## Directions for this task:
Find the line in the entries below that contains "that it's only". Repeat it exactly, and every line after it through the line that contains "20 minutes of".

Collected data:
=== Begin Enclosure ===
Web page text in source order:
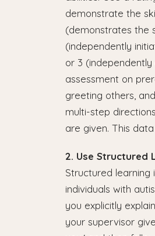
demonstrate the
(demonstrates the
(independently
or 3
assessment on
greeting others,
multi-step
are given. This
2. Use Structured
Structured
individuals with
you explicitly
your supervisor
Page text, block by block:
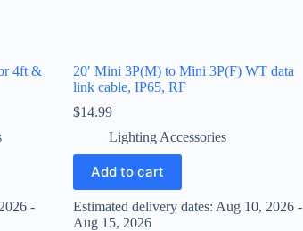
4ft &
-
20′ Mini 3P(M) to Mini 3P(F) WT data
link cable, IP65, RF
$14.99
Lighting Accessories
Add to cart
Estimated delivery dates: Aug 10, 2026 -
Aug 15, 2026
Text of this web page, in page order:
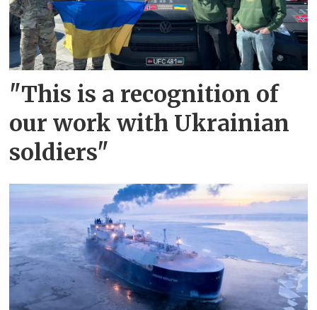
"This is a recognition of
our work with Ukrainian
soldiers"
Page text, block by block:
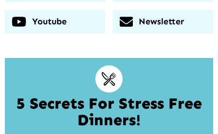
Youtube Newsletter
5 Secrets For Stress Free
Dinners!
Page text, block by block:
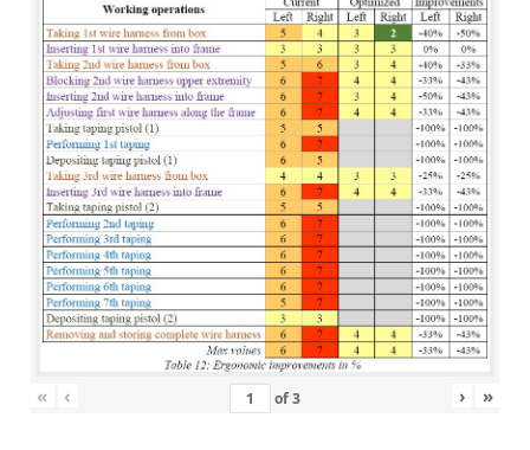
« ‹ of3 › »
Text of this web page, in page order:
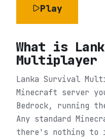
Play
What is
Multiplayer
Lanka Survival
Minecraft server
Bedrock, running
Any standard
there's nothing to
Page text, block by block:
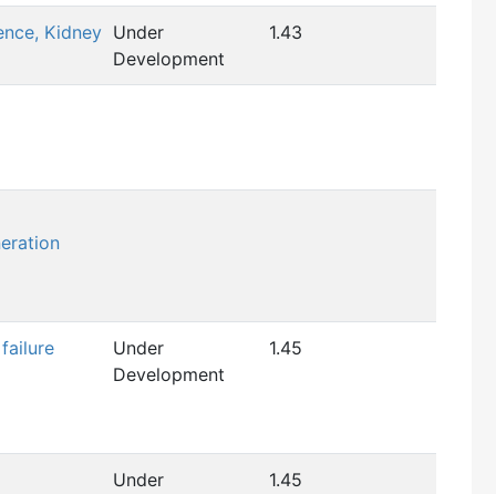
Kidney Under
Development
1.43
Under
Development
1.45
Under
1.45
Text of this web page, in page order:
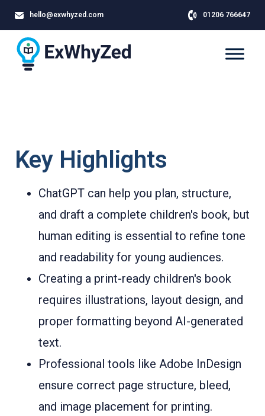
hello@exwhyzed.com 01206 766647
Key Highlights
ChatGPT can help you plan, structure,
and draft a complete children's book, but
human editing is essential to refine tone
and readability for young audiences.
Creating a print-ready children's book
requires illustrations, layout design, and
proper formatting beyond AI-generated
text.
Professional tools like Adobe InDesign
ensure correct page structure, bleed,
and image placement for printing.
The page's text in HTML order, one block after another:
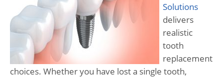
Solutions
delivers
realistic
tooth
replacement
choices. Whether you have lost a single tooth,
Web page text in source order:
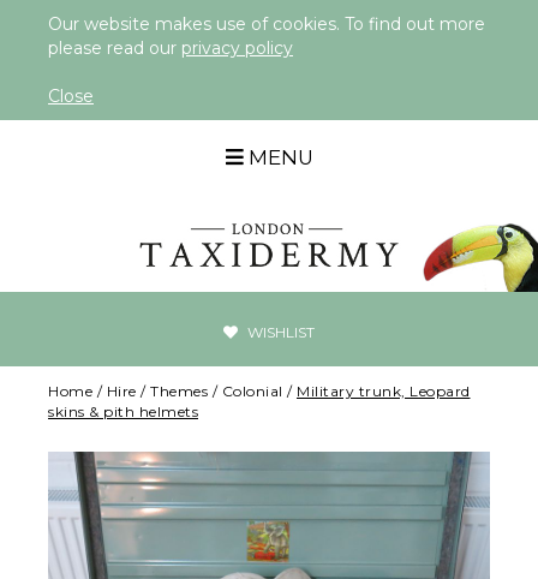
Our website makes use of cookies. To find out more
please read our privacy policy
Close
MENU
WISHLIST
Home / Hire / Themes / Colonial / Military trunk, Leopard
skins & pith helmets
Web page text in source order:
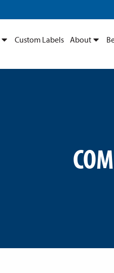
Custom Labels About
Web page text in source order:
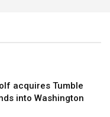
acquires Tumble
into Washington
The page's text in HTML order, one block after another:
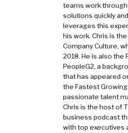
teams work
solutions quickly
leverages this
his work. Chris is
Company Culture,
2018. He is also the
PeopleG2, a
that has appeared
the Fastest
passionate talent
Chris is the host of
business podcast
with top executives
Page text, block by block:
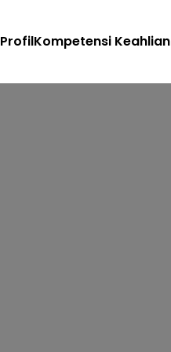
ProfilKompetensi Keahlian
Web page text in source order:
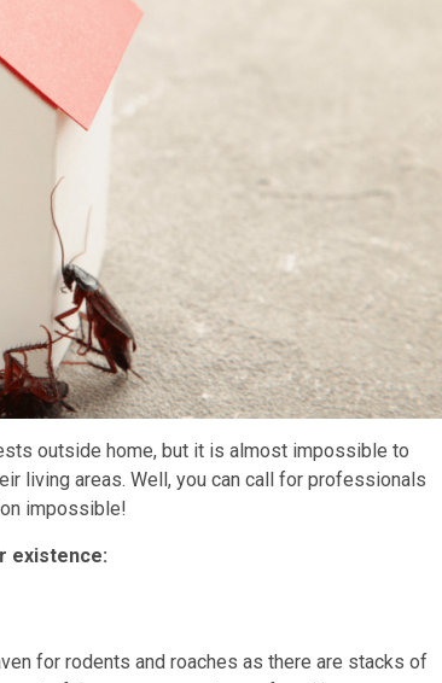
outside home, but it is almost impossible to
living areas. Well, you can call for professionals
impossible!
existence:
for rodents and roaches as there are stacks of
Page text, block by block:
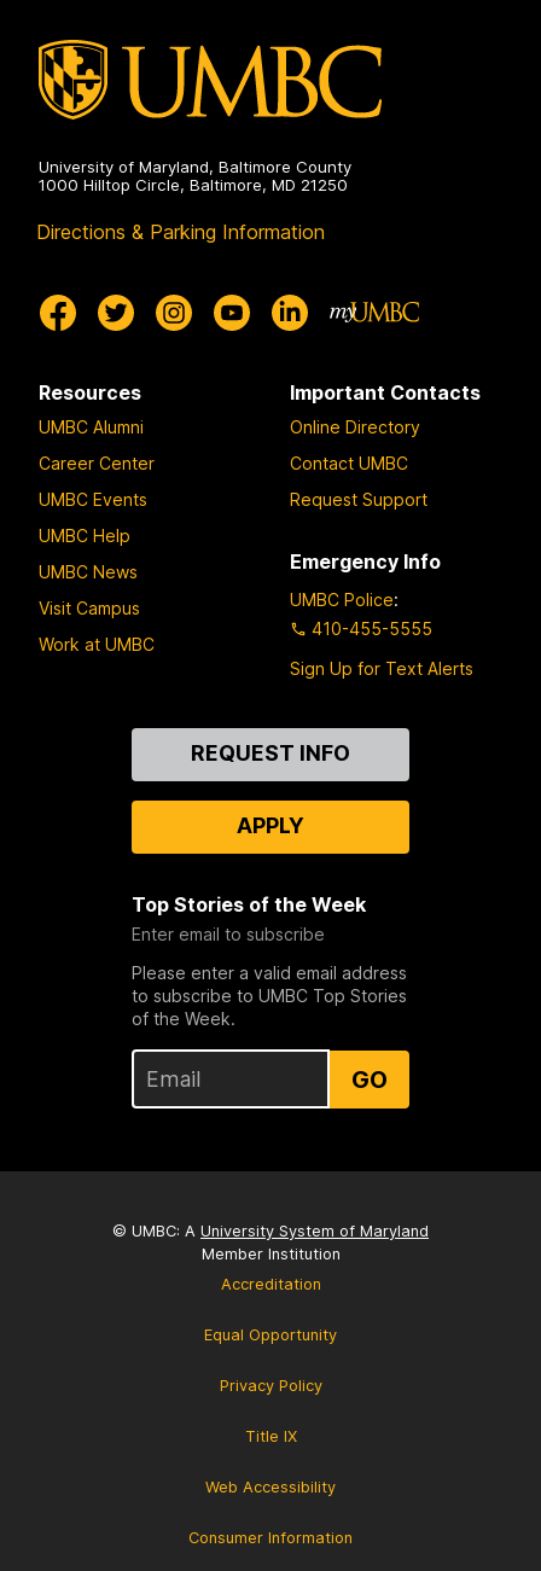
University of Maryland, Baltimore County
1000 Hilltop Circle, Baltimore, MD 21250
Directions & Parking Information
Resources
UMBC Alumni
Career Center
UMBC Events
UMBC Help
UMBC News
Visit Campus
Work at UMBC
Important Contacts
Online Directory
Contact UMBC
Request Support
Emergency Info
UMBC Police:
410-455-5555
Sign Up for Text Alerts
REQUEST INFO
APPLY
Top Stories of the Week
Enter email to subscribe
Please enter a valid email address
to subscribe to UMBC Top Stories
of the Week.
GO
© UMBC: A University System of Maryland
Member Institution
Accreditation
Equal Opportunity
Privacy Policy
Title IX
Web Accessibility
Consumer Information
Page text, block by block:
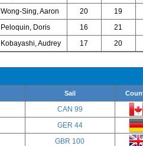
Wong-Sing, Aaron 20
19
Peloquin, Doris 16
21
Kobayashi, Audrey 17 20
Sail
CAN 99
GER 44
GBR 100
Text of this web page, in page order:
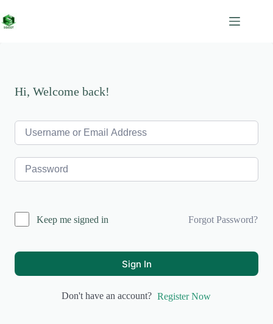
to
content
Hi, Welcome back!
Keep me signed in Forgot Password?
Sign In
Don't have an account? Register Now
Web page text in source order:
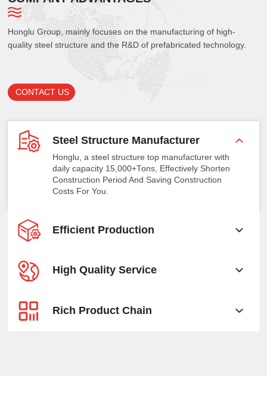
Honglu Group, mainly focuses on the manufacturing of high-
quality steel structure and the R&D of prefabricated technology.
CONTACT US
Steel Structure Manufacturer
Honglu, a steel structure top manufacturer with
daily capacity 15,000+Tons, Effectively Shorten
Construction Period And Saving Construction
Costs For You.
Efficient Production
High Quality Service
Rich Product Chain
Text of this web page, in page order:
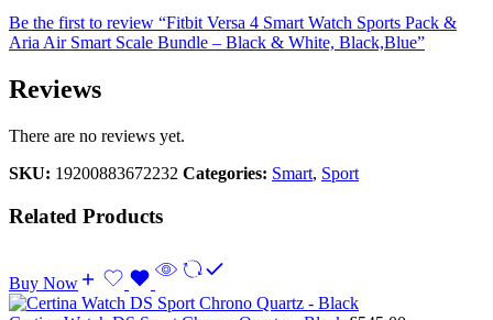
Be the first to review “Fitbit Versa 4 Smart Watch Sports Pack &
Aria Air Smart Scale Bundle – Black & White, Black,Blue”
Reviews
There are no reviews yet.
SKU: 19200883672232 Categories: Smart, Sport
Related Products
Buy Now
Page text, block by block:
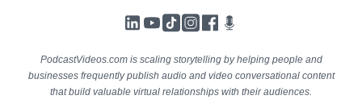
LinkedIn
YouTube
TikTokInstagram
Facebook
PodcastVideos.com is scaling storytelling by helping people and
businesses frequently publish audio and video conversational content
that build valuable virtual relationships with their audiences.
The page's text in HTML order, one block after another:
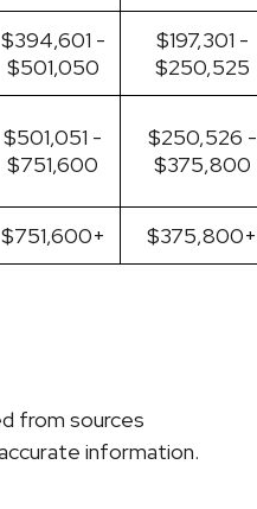
$394,601 -
$501,050
$197,301 -
$250,525
$501,051 -
$751,600
$250,526 -
$375,800
$751,600+ $375,800+
from sources
information.
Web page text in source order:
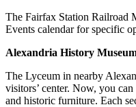
The Fairfax Station Railroad
Events calendar for specific
Alexandria History
The Lyceum in nearby
visitors’ center. Now, you
and historic furniture. Each
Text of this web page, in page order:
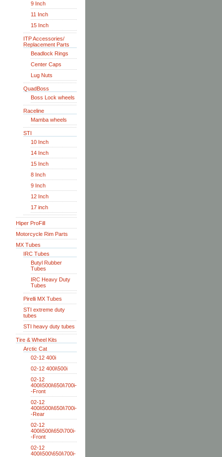
9 Inch
11 Inch
15 Inch
ITP Accessories/
Replacement Parts
Beadlock Rings
Center Caps
Lug Nuts
QuadBoss
Boss Lock wheels
Raceline
Mamba wheels
STI
10 Inch
14 Inch
15 Inch
8 Inch
9 Inch
12 Inch
17 inch
Hiper ProFill
Motorcycle Rim Parts
MX Tubes
IRC Tubes
Butyl Rubber
Tubes
IRC Heavy Duty
Tubes
Pirelli MX Tubes
STI extreme duty
tubes
STI heavy duty tubes
Tire & Wheel Kits
Arctic Cat
02-12 400i
02-12 400i\500i
02-12
400i\500i\650i\700i-
-Front
02-12
400i\500i\650i\700i-
-Rear
02-12
400i\500i\650\700i-
-Front
02-12
400i\500\650i\700i-
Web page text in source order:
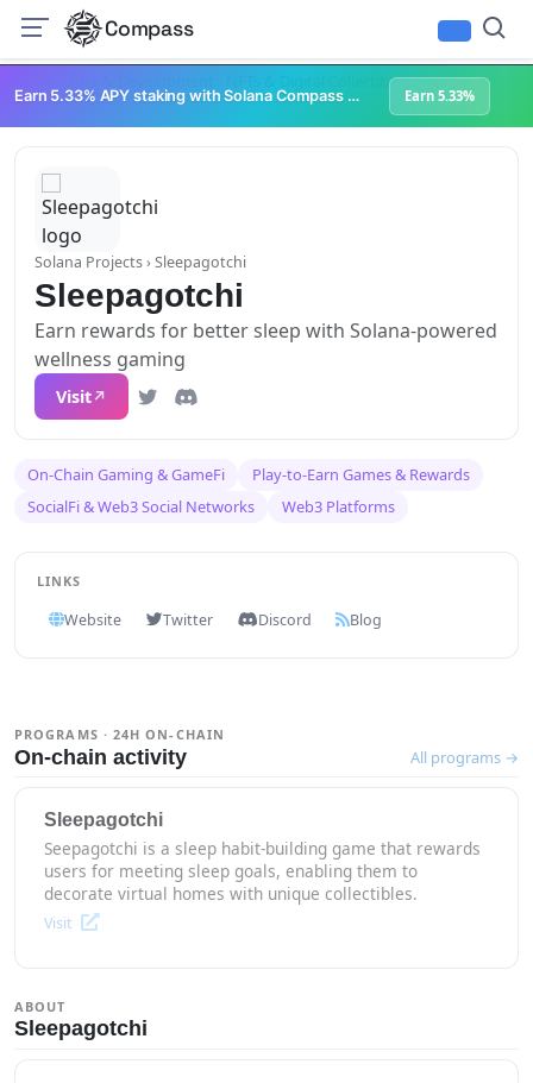
Compass
NFTs & Digital Collectibles Web3 Platforms
Earn 5.33% APY staking with Solana Compass + help grow Solana's ecosystem Earn 5.33%
Solana Projects› Sleepagotchi
Sleepagotchi
Earn rewards for better sleep with Solana-powered
wellness gaming
Visit
On-Chain Gaming & GameFi
Play-to-Earn Games & Rewards
SocialFi & Web3 Social Networks
Web3 Platforms
PROGRAMS · 24H ON-CHAIN
On-chain activity All programs →
Sleepagotchi
Seepagotchi is a sleep habit-building game that rewards
users for meeting sleep goals, enabling them to
decorate virtual homes with unique collectibles.
Visit
ABOUT
Sleepagotchi
LINKS
Website Twitter Discord Blog
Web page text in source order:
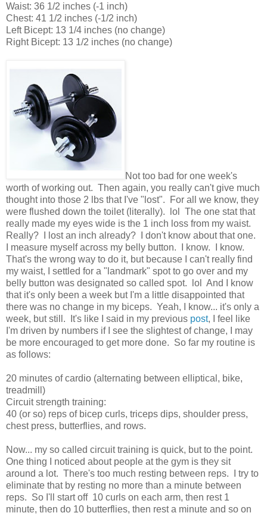
Waist: 36 1/2 inches (-1 inch)
Chest: 41 1/2 inches (-1/2 inch)
Left Bicept: 13 1/4 inches (no change)
Right Bicept: 13 1/2 inches (no change)
Not too bad for one week's
worth of working out. Then again, you really can't give much
thought into those 2 lbs that I've "lost". For all we know, they
were flushed down the toilet (literally). lol The one stat that
really made my eyes wide is the 1 inch loss from my waist.
Really? I lost an inch already? I don't know about that one.
I measure myself across my belly button. I know. I know.
That's the wrong way to do it, but because I can't really find
my waist, I settled for a "landmark" spot to go over and my
belly button was designated so called spot. lol And I know
that it's only been a week but I'm a little disappointed that
there was no change in my biceps. Yeah, I know... it's only a
week, but still. It's like I said in my previous post, I feel like
I'm driven by numbers if I see the slightest of change, I may
be more encouraged to get more done. So far my routine is
as follows:
20 minutes of cardio (alternating between elliptical, bike,
treadmill)
Circuit strength training:
40 (or so) reps of bicep curls, triceps dips, shoulder press,
chest press, butterflies, and rows.
Now... my so called circuit training is quick, but to the point.
One thing I noticed about people at the gym is they sit
around a lot. There's too much resting between reps. I try to
eliminate that by resting no more than a minute between
reps. So I'll start off 10 curls on each arm, then rest 1
minute, then do 10 butterflies, then rest a minute and so on
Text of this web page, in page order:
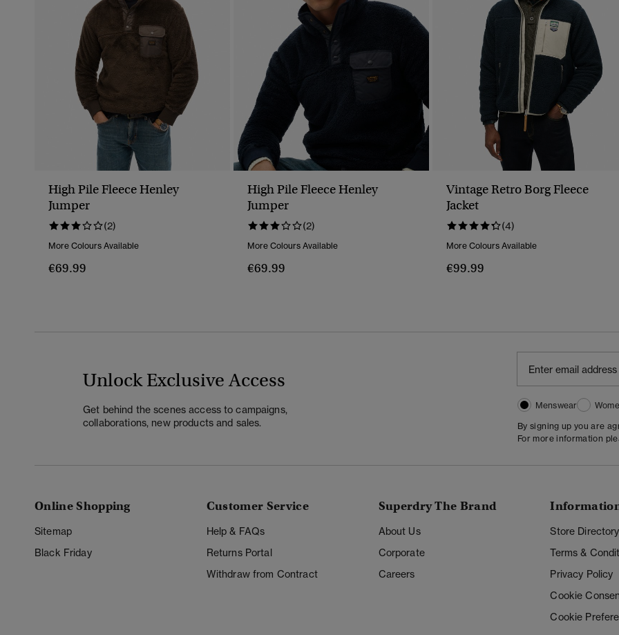
High Pile Fleece Henley
Jumper
(2)
More Colours Available
€69.99
High Pile Fleece Henley
Jumper
(2)
More Colours Available
€69.99
Vintage Retro Borg Fleece
Jacket
(4)
More Colours Available
€99.99
Unlock Exclusive Access
Get behind the scenes access to campaigns,
collaborations, new products and sales.
Menswear
By signing up you are
For more information
Online Shopping
Sitemap
Black Friday
Customer Service
Help & FAQs
Returns Portal
Withdraw from Contract
Superdry The Brand
About Us
Corporate
Careers
Store Directory
Terms &
Privacy Policy
Cookie
Cookie
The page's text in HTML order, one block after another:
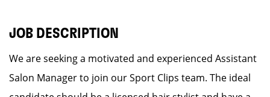
JOB DESCRIPTION
We are seeking a motivated and experienced Assistant
Salon Manager to join our Sport Clips team. The ideal
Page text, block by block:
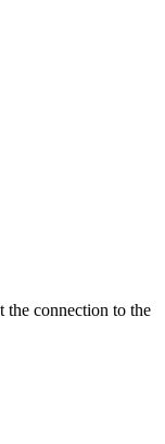
the connection to the
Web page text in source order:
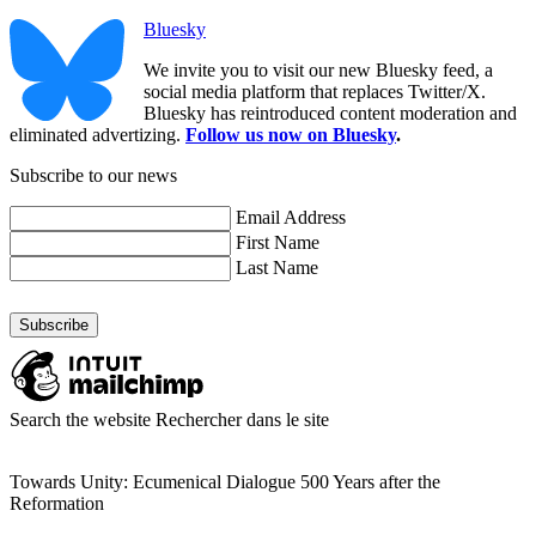
Bluesky
We invite you to visit our new Bluesky feed, a
social media platform that replaces Twitter/X.
Bluesky has reintroduced content moderation and
eliminated advertizing. Follow us now on Bluesky.
Subscribe to our news
Email Address
First Name
Last Name
Search the website Rechercher dans le site
Towards Unity: Ecumenical Dialogue 500 Years after the
Reformation
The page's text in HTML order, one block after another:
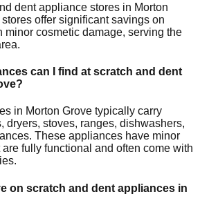
dent appliance stores in Morton
stores offer significant savings on
minor cosmetic damage, serving the
can I find at scratch and dent
?
in Morton Grove typically carry
dryers, stoves, ranges, dishwashers,
These appliances have minor
fully functional and often come with
on scratch and dent appliances in
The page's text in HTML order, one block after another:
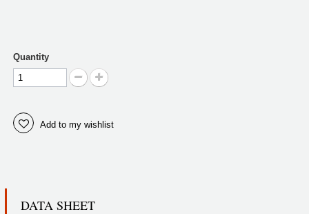
Quantity
Add to my wishlist
DATA SHEET
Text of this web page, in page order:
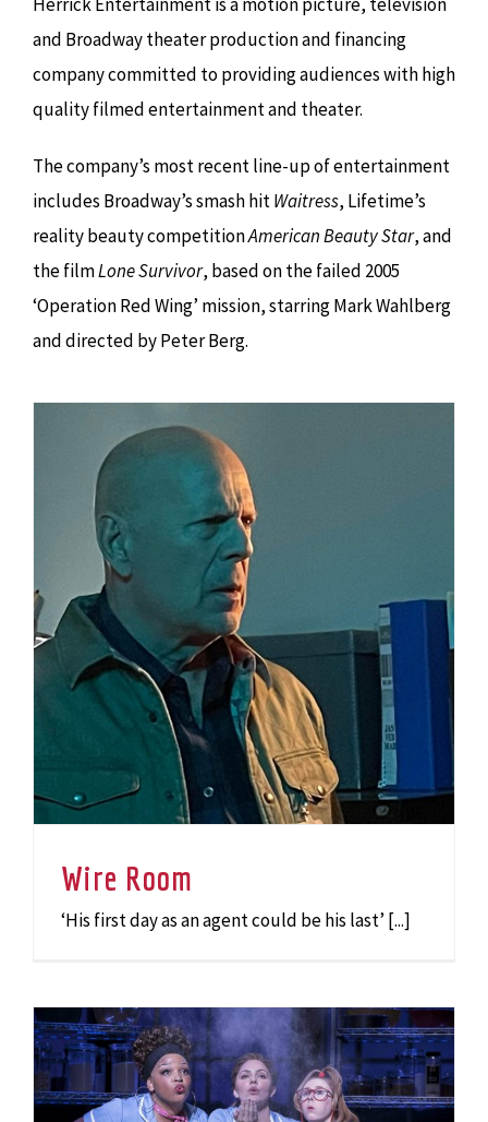
and Broadway theater production and financing
company committed to providing audiences with high
quality filmed entertainment and theater.
The company’s most recent line-up of entertainment
includes Broadway’s smash hitWaitress, Lifetime’s
reality beauty competitionAmerican Beauty Star, and
the filmLone Survivor, based on the failed 2005
‘Operation Red Wing’ mission, starring Mark Wahlberg
and directed by Peter Berg.
Wire Room
‘His first day as an agent could be his last’ [...]
=== End Enclosure ===
## Task response:
that it's only been a week but I'm a little disappointed that
there was no change in my biceps. Yeah, I know... it's only a
week, but still. It's like I said in my previous post, I feel like
I'm driven by numbers if I see the slightest of change, I may
be more encouraged to get more done. So far my routine is
as follows:
20 minutes of cardio (alternating between elliptical, bike,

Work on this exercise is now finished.